Data extracts: Begin

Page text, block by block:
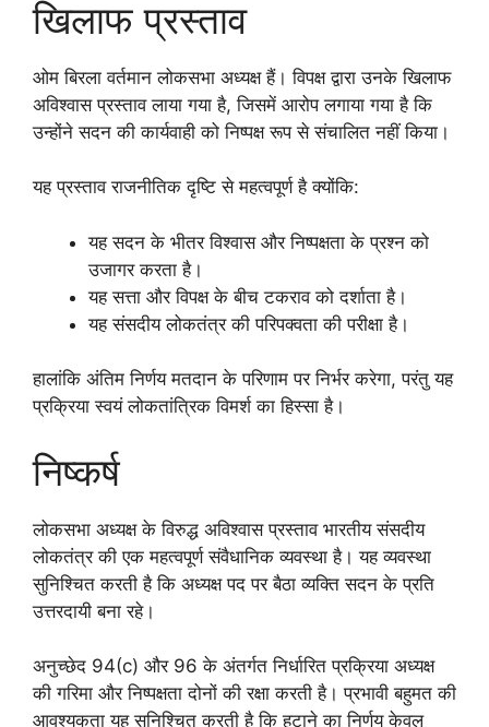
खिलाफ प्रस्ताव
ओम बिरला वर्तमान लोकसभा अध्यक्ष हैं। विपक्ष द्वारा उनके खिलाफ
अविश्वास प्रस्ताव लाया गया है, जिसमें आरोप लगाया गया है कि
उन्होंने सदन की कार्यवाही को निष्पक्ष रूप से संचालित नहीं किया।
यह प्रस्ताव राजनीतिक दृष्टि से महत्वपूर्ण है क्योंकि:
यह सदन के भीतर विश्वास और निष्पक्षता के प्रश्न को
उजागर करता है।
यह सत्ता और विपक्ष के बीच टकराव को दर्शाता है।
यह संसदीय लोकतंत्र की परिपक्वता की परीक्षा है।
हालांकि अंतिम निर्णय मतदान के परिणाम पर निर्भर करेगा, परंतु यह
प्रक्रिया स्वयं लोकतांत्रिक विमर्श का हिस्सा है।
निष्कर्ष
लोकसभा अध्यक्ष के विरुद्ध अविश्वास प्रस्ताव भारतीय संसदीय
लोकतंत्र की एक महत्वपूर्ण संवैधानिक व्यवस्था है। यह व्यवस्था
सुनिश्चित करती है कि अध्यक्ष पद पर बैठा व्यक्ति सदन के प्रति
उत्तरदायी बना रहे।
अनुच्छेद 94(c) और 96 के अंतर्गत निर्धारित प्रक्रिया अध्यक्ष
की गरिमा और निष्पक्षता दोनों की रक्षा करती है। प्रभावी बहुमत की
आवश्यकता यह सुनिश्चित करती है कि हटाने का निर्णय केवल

Data extracts: End

Produce an exact copy of the lines from the one containing "की गरिमा और" through the final line of the data, both ends included, and only those.

Answer for this exercise:
की गरिमा और निष्पक्षता दोनों की रक्षा करती है। प्रभावी बहुमत की
आवश्यकता यह सुनिश्चित करती है कि हटाने का निर्णय केवल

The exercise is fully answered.